The present disclosure may also have the following structure.
[1]
A first analysis unit that detects a specific part of the user captured in the input image and analyzes the operation of the specific part.
A second analysis unit that detects a specific object captured in the input image and analyzes the operation of the specific object.
A determination unit that determines whether or not any of the specific portion and the plurality of gestures related to the specific object has been executed based on the operation of the specific portion and the operation of the specific object.

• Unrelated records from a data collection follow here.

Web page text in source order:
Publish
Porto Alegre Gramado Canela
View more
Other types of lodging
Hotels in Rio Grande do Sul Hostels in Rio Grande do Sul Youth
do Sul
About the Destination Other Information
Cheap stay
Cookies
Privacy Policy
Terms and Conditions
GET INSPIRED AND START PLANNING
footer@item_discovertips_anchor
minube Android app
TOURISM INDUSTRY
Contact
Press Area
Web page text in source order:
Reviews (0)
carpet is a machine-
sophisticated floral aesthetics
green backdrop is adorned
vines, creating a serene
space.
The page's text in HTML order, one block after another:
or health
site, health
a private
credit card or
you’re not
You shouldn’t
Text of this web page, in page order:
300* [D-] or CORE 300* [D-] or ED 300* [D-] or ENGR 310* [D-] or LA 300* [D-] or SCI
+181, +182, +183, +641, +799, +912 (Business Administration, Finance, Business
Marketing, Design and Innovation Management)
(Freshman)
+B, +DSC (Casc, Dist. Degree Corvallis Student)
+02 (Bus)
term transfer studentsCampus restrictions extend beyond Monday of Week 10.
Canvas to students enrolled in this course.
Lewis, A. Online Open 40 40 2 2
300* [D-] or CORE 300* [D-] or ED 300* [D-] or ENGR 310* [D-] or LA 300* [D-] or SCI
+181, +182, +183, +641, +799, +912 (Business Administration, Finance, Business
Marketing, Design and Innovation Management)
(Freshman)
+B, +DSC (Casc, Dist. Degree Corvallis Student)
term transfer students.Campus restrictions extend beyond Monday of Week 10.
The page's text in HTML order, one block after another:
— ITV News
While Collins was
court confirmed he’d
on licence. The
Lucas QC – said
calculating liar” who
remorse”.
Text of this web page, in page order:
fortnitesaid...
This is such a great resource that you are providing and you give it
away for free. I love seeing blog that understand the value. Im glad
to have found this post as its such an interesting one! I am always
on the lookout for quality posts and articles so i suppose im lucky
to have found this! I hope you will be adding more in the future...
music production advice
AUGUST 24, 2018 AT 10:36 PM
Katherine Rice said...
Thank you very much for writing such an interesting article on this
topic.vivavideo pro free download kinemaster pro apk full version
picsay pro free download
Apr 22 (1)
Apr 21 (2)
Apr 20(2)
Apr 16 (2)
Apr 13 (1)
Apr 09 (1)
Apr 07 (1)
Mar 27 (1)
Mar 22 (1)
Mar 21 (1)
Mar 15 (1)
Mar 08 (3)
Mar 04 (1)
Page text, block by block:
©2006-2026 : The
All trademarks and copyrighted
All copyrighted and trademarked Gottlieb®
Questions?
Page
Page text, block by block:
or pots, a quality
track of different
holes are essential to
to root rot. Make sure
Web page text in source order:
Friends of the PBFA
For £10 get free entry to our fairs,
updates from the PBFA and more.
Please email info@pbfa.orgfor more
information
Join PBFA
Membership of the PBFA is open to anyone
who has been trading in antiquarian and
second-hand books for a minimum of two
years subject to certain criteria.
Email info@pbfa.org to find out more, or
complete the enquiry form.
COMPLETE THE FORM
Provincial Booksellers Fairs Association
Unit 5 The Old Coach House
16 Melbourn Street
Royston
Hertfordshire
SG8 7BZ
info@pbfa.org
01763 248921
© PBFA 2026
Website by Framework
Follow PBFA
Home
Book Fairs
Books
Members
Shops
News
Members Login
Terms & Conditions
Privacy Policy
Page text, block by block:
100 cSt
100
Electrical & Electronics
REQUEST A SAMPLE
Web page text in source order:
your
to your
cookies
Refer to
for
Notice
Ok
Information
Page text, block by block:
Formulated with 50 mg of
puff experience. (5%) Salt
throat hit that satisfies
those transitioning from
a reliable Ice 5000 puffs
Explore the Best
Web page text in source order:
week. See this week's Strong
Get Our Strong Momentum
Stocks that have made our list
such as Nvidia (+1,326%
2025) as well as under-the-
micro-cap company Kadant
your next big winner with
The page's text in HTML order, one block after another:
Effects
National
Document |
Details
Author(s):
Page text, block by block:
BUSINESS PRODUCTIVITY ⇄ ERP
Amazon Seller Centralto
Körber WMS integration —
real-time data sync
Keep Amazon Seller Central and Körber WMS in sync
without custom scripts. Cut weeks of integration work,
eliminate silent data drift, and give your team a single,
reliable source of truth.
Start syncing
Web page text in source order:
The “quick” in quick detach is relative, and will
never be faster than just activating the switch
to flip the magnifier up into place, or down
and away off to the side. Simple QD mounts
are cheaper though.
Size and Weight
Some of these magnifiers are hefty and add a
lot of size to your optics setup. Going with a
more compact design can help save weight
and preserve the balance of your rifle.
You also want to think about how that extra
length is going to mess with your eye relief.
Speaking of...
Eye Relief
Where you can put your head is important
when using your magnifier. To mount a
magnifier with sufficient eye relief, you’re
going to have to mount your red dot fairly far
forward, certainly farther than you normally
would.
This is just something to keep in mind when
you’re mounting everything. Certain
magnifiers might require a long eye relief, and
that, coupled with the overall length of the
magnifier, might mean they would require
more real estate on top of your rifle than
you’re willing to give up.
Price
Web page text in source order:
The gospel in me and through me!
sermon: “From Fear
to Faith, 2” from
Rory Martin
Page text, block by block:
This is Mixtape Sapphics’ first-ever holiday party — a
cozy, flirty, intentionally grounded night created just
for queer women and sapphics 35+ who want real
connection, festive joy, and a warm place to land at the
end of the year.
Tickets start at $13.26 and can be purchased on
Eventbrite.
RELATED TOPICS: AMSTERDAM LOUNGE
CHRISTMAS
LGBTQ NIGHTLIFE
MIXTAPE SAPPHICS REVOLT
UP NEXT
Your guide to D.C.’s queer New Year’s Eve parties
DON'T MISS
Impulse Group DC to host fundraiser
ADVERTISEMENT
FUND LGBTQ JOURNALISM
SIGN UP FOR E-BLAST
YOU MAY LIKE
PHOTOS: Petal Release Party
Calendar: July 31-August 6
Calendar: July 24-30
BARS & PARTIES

When it is determined that any of the plurality of gestures has been executed, an execution unit that executes a function corresponding to the executed gesture, and an execution unit.
Information processing device equipped with.
[2]
The second analysis unit
Judgment is made as to whether or not the motion analysis of the specific object at the first time point is successful.
The information processing apparatus according to the above [1], wherein when it is determined that the analysis of the motion of the specific object at the first time point has failed, the analysis result of the motion at the first time point is corrected.
[3]
The second analysis unit uses the analysis result of the operation at the first time point, the analysis result of the operation at the second time point before the first time point, and the operation at the third time point after the first time point. The information processing apparatus according to the above [2], wherein the analysis result of the operation at the first time point is modified based on at least one of the analysis results of the above.
[4]
The second analysis unit
Based on the analysis result of the operation at the time point before the first time point, the operation at the first time point is predicted.
The information processing apparatus according to the above [2], which determines the success or failure of the analysis of the operation at the first time point based on the prediction result of the operation at the first time point and the analysis result of the operation at the first time point.
[5]
When it is determined that the analysis of the motion of the specific object at the first time point has failed, the second analysis unit corrects the analysis result of the motion at the first time point based on the prediction result. 4] The information processing apparatus according to the above.
[6]
The information processing device according to any one of [1] to [5] above, wherein the execution unit outputs an image including an image object corresponding to the executed gesture together with the execution of the function.
[7]
The second analysis unit predicts the first region of the detected object at the first time point based on the transition of the position of the detected object.
The information processing device according to the above [6], wherein the execution unit displays an image object corresponding to the executed gesture in an area other than the first area at the first time point.
[8]
The second analysis unit predicts the second region of the detected specific part at the first time point based on the transition of the position of the detected specific part.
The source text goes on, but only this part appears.